Other times I can use a different model to examine small sections of code for correctness, precision, and idiomatic style.

Split Plans and Executions for Complex Tasks

Sometimes I don’t know ahead of time what the precise breakdown of tasks will be to build a feature. If what I want is going to affect a broad cross-section of code and potentially involve multiple changes affecting the same bit of code for multiple reasons, then I want to use my assistant as a planner.

Junie has two different modes: ask and code. When I need one of these plans to break down my needs into smaller, more digestible chunks, I’ll use ask mode (and make sure the “think more” button is checked).

Junie does a great job of breaking down a change into sub-tasks. If I’m not happy with the breakdown, I can have a longer interactive session where I progressively supply more context and refinement until it’s come up with a plan that I approve.

Then I can either YOLO it and tell it to implement the entire plan or, what I do more often, is to tell it to “implement step 1” and then “implement step 2”, etc.

The takeaway here is that the “ask” mode is better at long-term planning than the “code” mode. Don’t overlook this and make sure you ask your assistant for plans as often as you like. It really has made a huge difference in code quality and correctness.

Use Explicit Test Assertions and Requirements

Contrary to popular belief you can’t simply tell your assistant to “write tests for this feature”. Well, I suppose you can, but it’s not a good idea. Most tests produced this way will pass 100% of the time but not actually prove anything useful.
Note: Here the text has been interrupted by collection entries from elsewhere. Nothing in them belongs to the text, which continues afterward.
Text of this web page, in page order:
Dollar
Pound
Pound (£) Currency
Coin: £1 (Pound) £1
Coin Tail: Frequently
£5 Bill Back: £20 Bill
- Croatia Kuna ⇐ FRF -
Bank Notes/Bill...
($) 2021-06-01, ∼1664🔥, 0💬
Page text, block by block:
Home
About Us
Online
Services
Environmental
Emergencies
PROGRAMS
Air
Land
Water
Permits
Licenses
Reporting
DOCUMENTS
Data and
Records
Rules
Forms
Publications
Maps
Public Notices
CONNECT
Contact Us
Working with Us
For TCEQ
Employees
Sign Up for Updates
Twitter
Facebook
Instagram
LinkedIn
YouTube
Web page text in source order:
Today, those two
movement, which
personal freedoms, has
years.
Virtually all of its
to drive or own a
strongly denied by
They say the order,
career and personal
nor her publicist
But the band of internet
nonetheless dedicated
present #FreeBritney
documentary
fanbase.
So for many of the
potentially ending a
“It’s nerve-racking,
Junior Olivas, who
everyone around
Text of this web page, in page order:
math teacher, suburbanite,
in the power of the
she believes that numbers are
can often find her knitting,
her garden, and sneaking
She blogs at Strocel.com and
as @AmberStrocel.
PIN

When you’re asking the assistant to generate tests, give a specific list of assertions that must be true or false before generating. I found that this frequently revealed bugs in the AI-generated code that I would’ve missed because I lack the depth of knowledge of the codebase that someone would who wrote it without AI.

Generative AI is fantastic at producing test data. It can generate sample data in a matter of seconds that might have taken me all day to produce. More importantly, I no longer suffer the cognitive drain of that kind of busywork. The AI does my busywork so I am not physically and mentally exhausted at the end of the day.
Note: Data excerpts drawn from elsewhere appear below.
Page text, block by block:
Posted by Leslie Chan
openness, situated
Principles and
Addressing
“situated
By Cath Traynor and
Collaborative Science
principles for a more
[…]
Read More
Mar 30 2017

Conclusion - Are we Vibe Yet?

Yes, for the narrow definition of vibe that refers to using an AI assistant to meet your specific demands without using it to produce architectures and designs from thin air. Vibe coding does not abdicate your responsibility as a developer who owns a code base.

In fact, you have more responsibility because you not only own the design and architecture, but you own the code produced by the AI. You can’t blame the AI for allowing bad code to make its way to production–that’s on us.